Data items
%%
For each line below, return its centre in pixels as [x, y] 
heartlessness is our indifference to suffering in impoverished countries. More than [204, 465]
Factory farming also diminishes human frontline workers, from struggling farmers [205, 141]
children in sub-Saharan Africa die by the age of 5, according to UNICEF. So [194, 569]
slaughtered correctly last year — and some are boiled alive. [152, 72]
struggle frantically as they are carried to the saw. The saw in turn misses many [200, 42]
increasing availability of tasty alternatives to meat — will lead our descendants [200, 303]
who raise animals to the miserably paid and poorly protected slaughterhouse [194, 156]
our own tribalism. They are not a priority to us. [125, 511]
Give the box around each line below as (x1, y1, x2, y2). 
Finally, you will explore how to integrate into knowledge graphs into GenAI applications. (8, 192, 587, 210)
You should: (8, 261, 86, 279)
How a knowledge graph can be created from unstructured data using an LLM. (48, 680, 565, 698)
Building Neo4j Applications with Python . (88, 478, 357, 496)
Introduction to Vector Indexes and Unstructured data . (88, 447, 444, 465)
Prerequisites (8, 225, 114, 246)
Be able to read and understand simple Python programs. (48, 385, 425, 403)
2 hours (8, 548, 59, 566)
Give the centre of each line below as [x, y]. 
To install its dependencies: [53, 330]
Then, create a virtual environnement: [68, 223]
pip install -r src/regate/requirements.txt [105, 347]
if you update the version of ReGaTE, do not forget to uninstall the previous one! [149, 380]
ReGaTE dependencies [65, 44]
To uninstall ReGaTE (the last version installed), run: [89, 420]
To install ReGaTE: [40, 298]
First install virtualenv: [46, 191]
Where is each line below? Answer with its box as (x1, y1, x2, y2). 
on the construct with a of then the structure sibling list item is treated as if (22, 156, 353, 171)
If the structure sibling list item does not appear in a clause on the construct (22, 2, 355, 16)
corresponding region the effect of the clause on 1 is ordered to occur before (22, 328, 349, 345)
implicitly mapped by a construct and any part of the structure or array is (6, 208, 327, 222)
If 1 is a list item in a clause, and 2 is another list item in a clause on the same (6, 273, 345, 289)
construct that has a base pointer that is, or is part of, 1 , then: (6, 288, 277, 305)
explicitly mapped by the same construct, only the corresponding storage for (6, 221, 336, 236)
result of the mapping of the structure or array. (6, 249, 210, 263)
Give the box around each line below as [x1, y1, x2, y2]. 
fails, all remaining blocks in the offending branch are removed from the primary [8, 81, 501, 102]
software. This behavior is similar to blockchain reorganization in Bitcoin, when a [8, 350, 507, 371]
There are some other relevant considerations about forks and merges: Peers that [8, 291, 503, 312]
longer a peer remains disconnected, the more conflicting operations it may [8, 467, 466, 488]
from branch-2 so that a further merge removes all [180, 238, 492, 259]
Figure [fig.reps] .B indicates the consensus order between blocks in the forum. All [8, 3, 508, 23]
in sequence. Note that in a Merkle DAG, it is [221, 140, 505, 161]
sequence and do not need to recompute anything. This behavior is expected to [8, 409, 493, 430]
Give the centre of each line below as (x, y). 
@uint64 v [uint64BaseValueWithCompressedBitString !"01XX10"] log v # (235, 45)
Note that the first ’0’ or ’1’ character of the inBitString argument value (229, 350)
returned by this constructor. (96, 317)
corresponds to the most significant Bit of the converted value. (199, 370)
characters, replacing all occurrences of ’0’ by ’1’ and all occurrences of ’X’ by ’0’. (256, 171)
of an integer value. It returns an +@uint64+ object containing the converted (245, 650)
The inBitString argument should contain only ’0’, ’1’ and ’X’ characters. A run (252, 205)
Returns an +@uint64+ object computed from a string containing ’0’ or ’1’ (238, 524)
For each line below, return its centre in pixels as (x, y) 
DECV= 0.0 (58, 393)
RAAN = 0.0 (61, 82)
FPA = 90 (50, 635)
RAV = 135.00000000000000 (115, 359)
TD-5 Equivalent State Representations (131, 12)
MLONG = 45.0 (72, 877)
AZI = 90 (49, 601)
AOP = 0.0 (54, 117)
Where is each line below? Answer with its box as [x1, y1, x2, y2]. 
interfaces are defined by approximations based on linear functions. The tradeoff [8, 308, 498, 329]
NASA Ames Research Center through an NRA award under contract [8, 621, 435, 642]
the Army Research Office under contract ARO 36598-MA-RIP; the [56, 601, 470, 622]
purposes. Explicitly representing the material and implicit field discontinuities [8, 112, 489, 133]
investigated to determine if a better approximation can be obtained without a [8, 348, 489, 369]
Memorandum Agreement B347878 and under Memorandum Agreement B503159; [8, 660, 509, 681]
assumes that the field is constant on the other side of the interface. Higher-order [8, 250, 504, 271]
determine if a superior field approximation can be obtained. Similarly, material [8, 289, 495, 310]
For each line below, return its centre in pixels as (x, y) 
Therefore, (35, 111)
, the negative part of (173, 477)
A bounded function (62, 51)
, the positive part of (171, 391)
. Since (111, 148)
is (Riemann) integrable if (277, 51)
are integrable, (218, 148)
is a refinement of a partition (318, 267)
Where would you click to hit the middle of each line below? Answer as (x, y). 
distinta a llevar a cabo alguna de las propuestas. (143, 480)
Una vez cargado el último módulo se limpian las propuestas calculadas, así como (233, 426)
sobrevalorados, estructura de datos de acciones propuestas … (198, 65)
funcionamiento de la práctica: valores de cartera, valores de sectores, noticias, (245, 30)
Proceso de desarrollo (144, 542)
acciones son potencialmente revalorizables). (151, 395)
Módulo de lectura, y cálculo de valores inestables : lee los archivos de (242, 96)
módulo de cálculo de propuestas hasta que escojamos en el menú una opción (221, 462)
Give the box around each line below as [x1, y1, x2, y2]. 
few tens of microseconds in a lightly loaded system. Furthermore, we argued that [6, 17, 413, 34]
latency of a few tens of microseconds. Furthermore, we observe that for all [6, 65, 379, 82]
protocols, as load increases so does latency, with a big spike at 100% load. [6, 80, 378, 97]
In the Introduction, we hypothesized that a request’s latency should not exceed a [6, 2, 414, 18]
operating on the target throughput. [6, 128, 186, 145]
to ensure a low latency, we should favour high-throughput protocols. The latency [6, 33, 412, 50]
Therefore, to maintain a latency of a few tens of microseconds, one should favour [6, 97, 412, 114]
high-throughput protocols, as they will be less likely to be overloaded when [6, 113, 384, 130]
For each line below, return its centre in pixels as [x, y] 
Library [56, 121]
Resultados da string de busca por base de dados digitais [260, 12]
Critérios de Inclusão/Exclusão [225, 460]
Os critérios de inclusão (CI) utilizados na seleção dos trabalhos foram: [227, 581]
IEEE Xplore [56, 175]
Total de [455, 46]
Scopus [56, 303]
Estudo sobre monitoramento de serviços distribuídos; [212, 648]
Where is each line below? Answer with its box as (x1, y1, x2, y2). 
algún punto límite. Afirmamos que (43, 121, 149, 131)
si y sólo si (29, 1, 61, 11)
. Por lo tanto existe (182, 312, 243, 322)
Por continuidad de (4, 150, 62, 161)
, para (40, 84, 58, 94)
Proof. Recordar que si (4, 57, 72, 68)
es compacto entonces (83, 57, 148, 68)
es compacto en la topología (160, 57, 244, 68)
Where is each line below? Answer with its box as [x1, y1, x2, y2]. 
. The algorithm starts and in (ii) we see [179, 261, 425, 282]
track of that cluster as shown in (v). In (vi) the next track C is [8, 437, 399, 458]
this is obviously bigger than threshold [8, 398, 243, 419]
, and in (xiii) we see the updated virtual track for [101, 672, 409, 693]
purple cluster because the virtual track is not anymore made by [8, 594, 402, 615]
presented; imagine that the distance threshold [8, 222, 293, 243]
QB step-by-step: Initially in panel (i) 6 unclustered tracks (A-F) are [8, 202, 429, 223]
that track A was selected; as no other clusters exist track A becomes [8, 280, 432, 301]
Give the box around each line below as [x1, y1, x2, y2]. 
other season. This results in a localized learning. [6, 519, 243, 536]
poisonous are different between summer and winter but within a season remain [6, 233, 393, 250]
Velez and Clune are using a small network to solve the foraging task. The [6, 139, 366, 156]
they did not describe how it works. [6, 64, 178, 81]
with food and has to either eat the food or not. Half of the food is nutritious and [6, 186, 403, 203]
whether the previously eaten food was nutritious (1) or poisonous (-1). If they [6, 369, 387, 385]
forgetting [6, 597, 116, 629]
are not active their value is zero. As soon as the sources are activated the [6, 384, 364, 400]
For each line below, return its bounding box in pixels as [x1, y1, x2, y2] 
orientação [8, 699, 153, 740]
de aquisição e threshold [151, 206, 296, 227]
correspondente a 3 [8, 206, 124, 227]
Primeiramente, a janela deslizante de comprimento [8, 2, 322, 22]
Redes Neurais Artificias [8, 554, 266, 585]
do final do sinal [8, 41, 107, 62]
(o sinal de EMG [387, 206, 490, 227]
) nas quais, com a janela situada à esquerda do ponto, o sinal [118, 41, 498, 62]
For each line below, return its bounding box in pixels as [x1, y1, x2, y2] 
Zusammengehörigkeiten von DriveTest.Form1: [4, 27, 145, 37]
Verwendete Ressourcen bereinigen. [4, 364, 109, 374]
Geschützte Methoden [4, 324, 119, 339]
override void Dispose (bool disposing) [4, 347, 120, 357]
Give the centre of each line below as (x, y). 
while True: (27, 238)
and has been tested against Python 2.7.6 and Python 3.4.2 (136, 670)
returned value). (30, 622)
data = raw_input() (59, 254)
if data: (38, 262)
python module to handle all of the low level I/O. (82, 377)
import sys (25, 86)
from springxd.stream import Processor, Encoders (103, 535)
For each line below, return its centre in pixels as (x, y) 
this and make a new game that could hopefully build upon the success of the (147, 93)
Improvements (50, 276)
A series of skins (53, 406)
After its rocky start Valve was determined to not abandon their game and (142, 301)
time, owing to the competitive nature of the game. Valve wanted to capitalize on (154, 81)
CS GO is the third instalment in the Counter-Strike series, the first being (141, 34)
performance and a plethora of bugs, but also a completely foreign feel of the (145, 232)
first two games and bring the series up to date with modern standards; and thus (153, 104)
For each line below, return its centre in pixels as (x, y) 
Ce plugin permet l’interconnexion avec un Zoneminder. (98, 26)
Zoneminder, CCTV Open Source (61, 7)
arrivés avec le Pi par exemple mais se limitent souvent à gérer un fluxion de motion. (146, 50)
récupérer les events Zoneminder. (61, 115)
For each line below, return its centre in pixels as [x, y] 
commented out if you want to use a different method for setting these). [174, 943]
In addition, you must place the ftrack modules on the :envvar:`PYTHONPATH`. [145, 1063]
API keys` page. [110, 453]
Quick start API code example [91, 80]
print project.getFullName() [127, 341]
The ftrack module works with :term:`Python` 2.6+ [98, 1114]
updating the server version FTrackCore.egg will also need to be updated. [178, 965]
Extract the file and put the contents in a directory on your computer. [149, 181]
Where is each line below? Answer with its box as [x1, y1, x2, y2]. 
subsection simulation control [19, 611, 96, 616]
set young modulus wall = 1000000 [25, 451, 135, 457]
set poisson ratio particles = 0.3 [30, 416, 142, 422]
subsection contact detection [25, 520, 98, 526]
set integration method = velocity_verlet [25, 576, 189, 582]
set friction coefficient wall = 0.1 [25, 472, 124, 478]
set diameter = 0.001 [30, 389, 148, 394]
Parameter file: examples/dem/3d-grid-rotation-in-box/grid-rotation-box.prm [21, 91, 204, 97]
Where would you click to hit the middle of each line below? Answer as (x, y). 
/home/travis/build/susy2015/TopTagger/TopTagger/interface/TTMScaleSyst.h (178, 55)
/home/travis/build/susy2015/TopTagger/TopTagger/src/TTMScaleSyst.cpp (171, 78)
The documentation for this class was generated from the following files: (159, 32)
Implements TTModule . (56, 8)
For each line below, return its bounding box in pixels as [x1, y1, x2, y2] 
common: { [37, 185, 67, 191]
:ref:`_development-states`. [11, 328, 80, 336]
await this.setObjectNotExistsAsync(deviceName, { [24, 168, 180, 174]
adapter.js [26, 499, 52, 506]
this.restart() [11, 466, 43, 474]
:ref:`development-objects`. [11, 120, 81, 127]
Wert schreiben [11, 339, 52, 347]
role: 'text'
%%
• [WORK INSTRUCTION]: If a line in the records holds the string "corresponding", copy it.

• [SOLUTION TO THIS EXERCISE]:
corresponding region the effect of the clause on 1 is ordered to occur before (22, 328, 349, 345)
explicitly mapped by the same construct, only the corresponding storage for (6, 221, 336, 236)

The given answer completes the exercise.